Cardiovascular effects of brief mindfulness meditation among perfectionists experiencing failure.
Hannah R KoertenTanya S WatfordEric F DubowWilliam H O'BrienPublished in: Psychophysiology (2020)
Research links perfectionism, the tendency to hold and pursue unrealistically high standards, to negative mental health outcomes such as eating disorders, anxiety, and depression. Previous research used high frequency heart rate variability (HF-HRV) to measure recovery from stress during a mindfulness meditation in perfectionistic university students and found that only nonperfectionists demonstrated HF-HRV recovery from stress, suggesting that mindfulness was not effective for perfectionists.
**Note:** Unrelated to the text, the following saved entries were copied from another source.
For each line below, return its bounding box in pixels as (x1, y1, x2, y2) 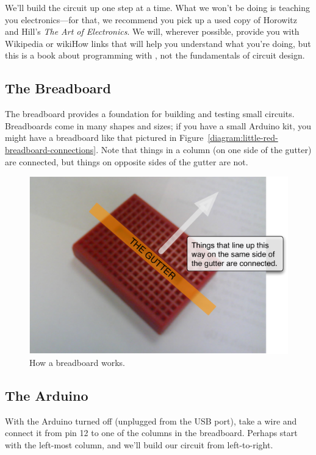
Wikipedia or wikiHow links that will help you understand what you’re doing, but (5, 37, 311, 49)
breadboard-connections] (5, 143, 96, 156)
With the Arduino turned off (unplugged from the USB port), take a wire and (5, 414, 297, 427)
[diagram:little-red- (207, 131, 278, 144)
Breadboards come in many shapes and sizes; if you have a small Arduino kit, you (5, 119, 312, 132)
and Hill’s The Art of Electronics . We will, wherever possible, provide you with (5, 25, 300, 38)
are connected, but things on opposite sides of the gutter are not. (5, 155, 248, 168)
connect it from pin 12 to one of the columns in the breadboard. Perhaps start (5, 426, 298, 439)
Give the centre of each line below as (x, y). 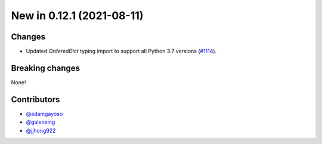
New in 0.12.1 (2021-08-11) (77, 16)
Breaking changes (46, 68)
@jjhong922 (41, 130)
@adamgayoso (44, 114)
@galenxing (41, 122)
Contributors (35, 99)
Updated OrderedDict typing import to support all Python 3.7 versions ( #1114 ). (121, 51)
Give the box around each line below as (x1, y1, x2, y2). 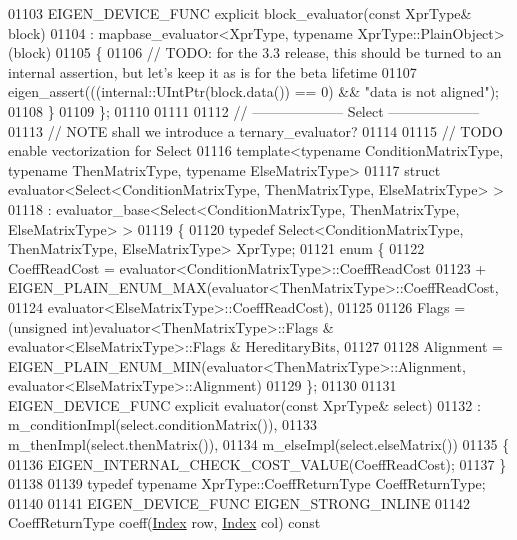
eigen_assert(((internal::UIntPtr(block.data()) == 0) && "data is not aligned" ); (8, 81, 499, 102)
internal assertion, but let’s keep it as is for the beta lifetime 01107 (8, 61, 417, 82)
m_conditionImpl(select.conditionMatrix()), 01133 (8, 414, 317, 435)
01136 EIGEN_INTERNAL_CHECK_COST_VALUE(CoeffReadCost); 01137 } (8, 453, 507, 474)
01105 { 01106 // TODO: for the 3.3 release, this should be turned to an (55, 42, 502, 63)
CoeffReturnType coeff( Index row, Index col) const (8, 512, 321, 533)
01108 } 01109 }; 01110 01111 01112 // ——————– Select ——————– (8, 100, 480, 121)
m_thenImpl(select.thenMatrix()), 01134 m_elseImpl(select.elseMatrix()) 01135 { (8, 434, 510, 455)
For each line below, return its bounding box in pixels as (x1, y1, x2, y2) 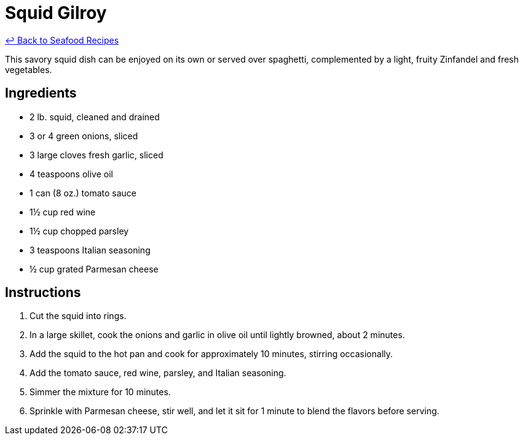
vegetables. (5, 64, 52, 75)
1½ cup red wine (29, 206, 96, 217)
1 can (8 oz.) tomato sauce (29, 187, 136, 198)
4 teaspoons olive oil (29, 168, 113, 179)
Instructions (5, 285, 81, 301)
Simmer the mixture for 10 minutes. (29, 387, 171, 398)
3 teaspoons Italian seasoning (29, 244, 151, 255)
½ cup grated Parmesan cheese (29, 263, 159, 274)
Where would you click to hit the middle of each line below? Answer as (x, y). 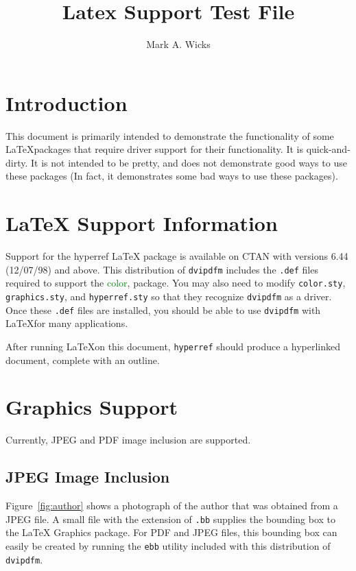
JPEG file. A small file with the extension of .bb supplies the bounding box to (171, 519)
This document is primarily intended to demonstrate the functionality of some (170, 135)
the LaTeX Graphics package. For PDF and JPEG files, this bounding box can (171, 532)
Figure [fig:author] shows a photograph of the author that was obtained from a (172, 506)
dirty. (17, 162)
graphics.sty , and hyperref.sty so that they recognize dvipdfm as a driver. (169, 296)
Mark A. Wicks (178, 44)
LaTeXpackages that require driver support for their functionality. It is (154, 149)
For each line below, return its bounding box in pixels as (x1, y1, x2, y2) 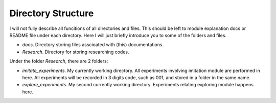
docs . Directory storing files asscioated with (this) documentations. (22, 42, 164, 48)
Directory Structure (9, 8, 94, 19)
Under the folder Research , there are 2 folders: (9, 58, 108, 64)
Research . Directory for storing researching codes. (22, 49, 130, 55)
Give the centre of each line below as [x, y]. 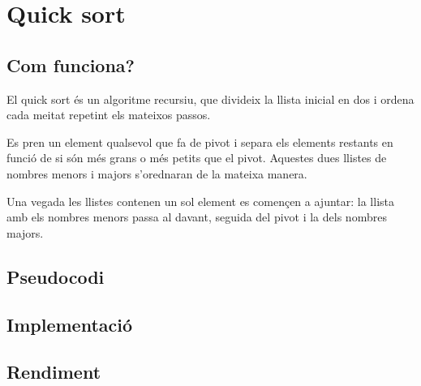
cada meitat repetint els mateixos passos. [109, 115]
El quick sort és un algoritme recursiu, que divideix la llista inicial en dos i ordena [210, 99]
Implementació [70, 324]
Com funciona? [71, 64]
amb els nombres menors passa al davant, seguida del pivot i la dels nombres [197, 217]
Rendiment [54, 372]
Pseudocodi [56, 276]
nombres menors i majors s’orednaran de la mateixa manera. [157, 173]
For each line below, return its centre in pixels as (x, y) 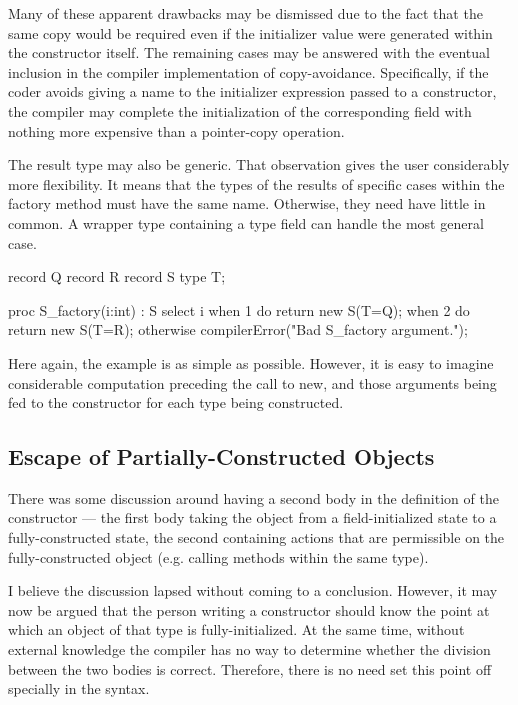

However, the mindfulness meditation did not incorporate a nonjudgment element, which may be a key component for perfectionists. In the current study, we examined whether mindfulness with a focus on nonjudgment helps university student perfectionists (n = 120) recover from failure (measured by heart rate (HR), HF-HRV, pNN50). Students were randomly assigned to one of four meditation groups: nonjudgment mindfulness, general mindfulness (i.e., attentional awareness without a nonjudgment component), progressive muscle relaxation, and nothing. Cardiac data were recorded during a 5-min baseline, failure task, and 10-min meditation session. HR results suggest that both mindfulness conditions and "nothing" encouraged cardiovascular recovery, but that the mindfulness conditions showed even further recovery during the last five minutes of the meditations. HF-HRV results indicated that participants in the nonjudgment mindfulness condition had marginally higher HF-HRV during the last five minutes of the meditation than at baseline, while participants in the other conditions did not. Therefore, mindfulness with a focus on nonjudgment of emotions may be especially important to help perfectionists improve HF-HRV after failure.